Kau yakin tidak perlu ke dokter?” tanya bibi Corinne untuk kesekian kalinya.
Entah untuk yang ke berapa kalinya pula aku menggelengkan kepala. Tapi kali ini kuusahakan dengan segenap asa yang masih tersisa dalam tubuhku yang kian lemah untuk tersenyum. Well, hanya itulah yang bisa kulakukan untuk meyakinkan wanita yang wajahnya sudah sepucat mayat karena mengkhawatirkanku.
Bibi Corinne mengamatiku melalui bola mata cokelatnya yang menunjukan kekhawatiran dan kepedulian. Dia ingin memastikan bahwa aku berkata jujur.
Ok, baiklah,” katanya kemudian sebelum bangkit dari sisi tempat tidurku, “Lebih baik sekarang kau istirahat saja. Bibi akan memasak bubur telur untuk makan malam. Dan jangan lupa untuk berterimakasih kepada Dylan, dia sangat mengkhawatirkanmu,”
Aku mengangguk pelan.
Setelah bibi Corinne menghilang dari balik pintu kamarku, aku mendengar ponselku berdering. Ada telpon masuk.
Caller ID
Dylan.
Bukannya aku ingin membangkang. Aku hanya sedang tidak ingin berbicara dengan siapapun. Kurasa aku bisa berterimakasih kepada Dylan lain waktu. Oleh karena itu kuputuskan untuk menonaktifkan ponselku lalu melemparnya ke sisi lain tempat tidur. Setelah itu kutarik selimut hingga menutupi wajahku.

***

Tiga hari sudah berlalu sejak Mrs Bred menyampaikan kabar buruk mengenai kecelakaan mobil yang dialami oleh wali kelasku, Mr Goyle. Tiga hari sudah aku terbaring di tempat tidur tanpa sanggup melakukan apapun karena sekujur tubuhku mati rasa. Tiga hari sudah aku absen dari sekolah. Tiga hari pula aku menolak untuk berbicara dengan siapapun. Dan tanpa benar-benar kusadari, selama tiga hari itu, peristiwa kecelakan wali kelasku telah meracuni diriku.
Peristiwa itu menjelma bak enzim yang kembali mengaktifkan trauma psikis yang seharusnya sudah bisa kukendalikan setidaknya selama sebulan ini. Semenjak aku kehilangan kesadaranku dan terjebak dalam halusinasi mengerikan tempo hari, otakku seakan secara otomatis kembali membuka fortal ingatan yang sudah susah payah kusembunyikan. Sungguh mengerikan. Bayangan wajah berlumuran darah Mom dan Dad, teriakkan Mom sebelum truk itu menghantam mobil kami, rutin hadir mengusikku. Selama tiga hari ini aku bahkan tidak bisa tidur. Setiap kali aku berusaha untuk memejamkan mata, aku langsung tersedot ke dalam dimensi ruang yang menggambarkan lokasi kecelakan di jalanan pegunungan itu. Entah apa gerangan yang terjadi denganku sekarang. Terkadang aku merasa bahwa aku sudah kehilangan kewarasanku.

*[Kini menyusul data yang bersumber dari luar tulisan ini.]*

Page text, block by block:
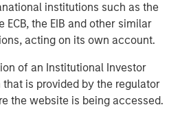
institutions such as the
ECB, the EIB and other similar
acting on its own account.
of an Institutional Investor
is provided by the regulator
the website is being accessed.
overlays help investors
with long-term goals

Suara ketukan pintu menyadarkanku dari lamunan.
Masuk,” seruku lemah.
Kali ini yang muncul dari balik pintu kamarku adalah Ben. Untuk kesekian kalinya aku melihatnya memasang ekspresi aneh yang bagiku itu lebih terlihat seperti ekspresi kasihan. Rasanya memalukan menyadari Ben selalu menemukanku dalam keadaan yang menyedihkan. Entah sudah berapa kali aku menangis di hadapannya.
Bagaimana keadaanmu?tanya Ben melangkah memasuki kamar.
Aku beranjak dari posisiku berbaring lalu menyandarkan punggungku pada sandaran tempat tidur, “Sudah baikan,” jawabku.
Ben duduk di tepi tempat tidur dengan tubuhnya yang menghadap ke arahku. Perlahan Ben menyunggingkan senyuman yang terlihat asing di wajahnya, “Syukurlah,” katanya membuatku bingung.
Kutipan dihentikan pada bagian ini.